@SirEdan There are two ways to get aid at a school: financial aid, and merit aid.
With your GPA and ACT, merit aid is out of the question at most schools. The University of Alabama, for instance, has an average ACT of 26 and accepts more than half of all applicants (this isn’t particularly selective), but to be eligible for anything close to full tuition, you need a 3.5 GPA and an ACT of 30 or higher. At the sort of schools that carry real weight in finance, the bar is set higher still. Maybe 33-34 on the ACT and a 3.8 GPA at the very least. Sorry to be harsh, but most schools could care less about the fantastic internship you’re doing when your ACT is in the low 20s.
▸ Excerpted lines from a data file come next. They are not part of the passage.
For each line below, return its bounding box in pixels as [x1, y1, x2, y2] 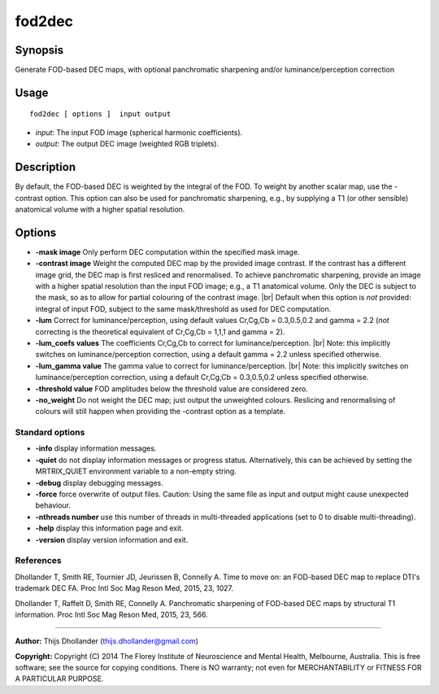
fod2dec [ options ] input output [29, 110, 172, 119]
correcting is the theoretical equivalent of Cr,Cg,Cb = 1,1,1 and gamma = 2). [35, 326, 285, 337]
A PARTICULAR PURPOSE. [15, 674, 104, 683]
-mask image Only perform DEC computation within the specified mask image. [35, 247, 300, 256]
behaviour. [35, 500, 72, 510]
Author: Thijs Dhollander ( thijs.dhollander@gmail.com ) [15, 636, 199, 646]
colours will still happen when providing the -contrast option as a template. [35, 407, 286, 417]
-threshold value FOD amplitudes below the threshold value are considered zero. [35, 383, 308, 394]
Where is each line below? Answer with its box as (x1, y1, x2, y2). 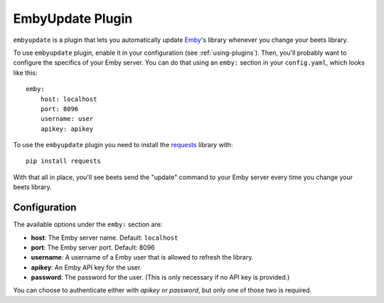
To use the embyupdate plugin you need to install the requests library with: (13, 141, 233, 149)
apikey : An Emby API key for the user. (31, 263, 142, 272)
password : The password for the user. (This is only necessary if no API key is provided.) (31, 273, 290, 282)
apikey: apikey (40, 124, 94, 133)
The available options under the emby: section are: (13, 220, 163, 229)
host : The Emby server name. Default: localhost (31, 233, 178, 242)
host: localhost (40, 95, 97, 103)
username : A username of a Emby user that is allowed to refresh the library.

As for financial aid, a CC transfer will rarely be eligible for aid. Even if you are eligible for financial aid, there’s very little reason for schools to want an applicant with a GPA of around 3 and a 21 ACT (or a 27-28, which is the highest score you’re likely to get even with extensive prep). Supposedly “need-blind” schools will ‘gap’ students who need a lot of aid, by offering them what they know is far less than the necessary amount, forcing those students to choose another school and thus saving the university money.
If you get any aid from a decent university, then, it won’t be much.
Community college tuition in NY is just under $5,000 a year (Governor Cuomo is currently trying to eliminate CC tuition, so thank him for that). At NY state universities, the cost of attendance for an in-state student ranges from $12,000 a year (as a commuter, and the room & board expenses this figure assumes are ridiculously low) to $20,000 a year (living on campus). Assuming you’re going to graduate in 4 years, you still need to find $34,000 to fund your education, and I get the impression your family can’t afford that. If you’re going to live on-campus, that rises to $50,000. If it takes you more than 4 years to graduate (and, assuming you keep your position at BlackRock, it will), the cost rises by $13,000 or $20,000 for each additional year.
In short, $34,000 is the bare-bones minimum college will cost you, and it’s quite possible that the figure will be in the $75,000-100,000 range. If you want to attend a private university, tuition will be higher, and $100,000 is the low-end figure for your 4 years (places like Berkeley will cost $55,000 a year, plus the $10,000 for your two years at a CC). If you want to spend 4 years in university and bypass the CC route, the cost rises more still. You need to find that money somewhere.
The assumption you appear to be making is that your company will take care of you through college and have a well-paid position waiting for you when you graduate. They likely won’t. Most financial institutions look to hire Ivy League graduates or products of similarly prestigious schools (as several people have pointed out already), and back-office work rarely means a highly paid position down the road. So you almost certainly won’t get $34,000 from your company, to say nothing of larger sums (this is what I was pointing out). Very little is coming your way through financial aid. Which leaves a big gap between what college will cost and what your family can afford. And there’s no worse outcome for a low-income student than to enroll in a CC or university, drop out for financial reasons, and end up spending tens of thousands of dollars with no diploma to show for it.
Many people have done their best to offer helpful advice on this thread. I would suggest you take some of it to heart. If you want to insult everyone who says things you dislike hearing, you can also do that, but you’ll find that fewer and fewer people are willing to offer you advice.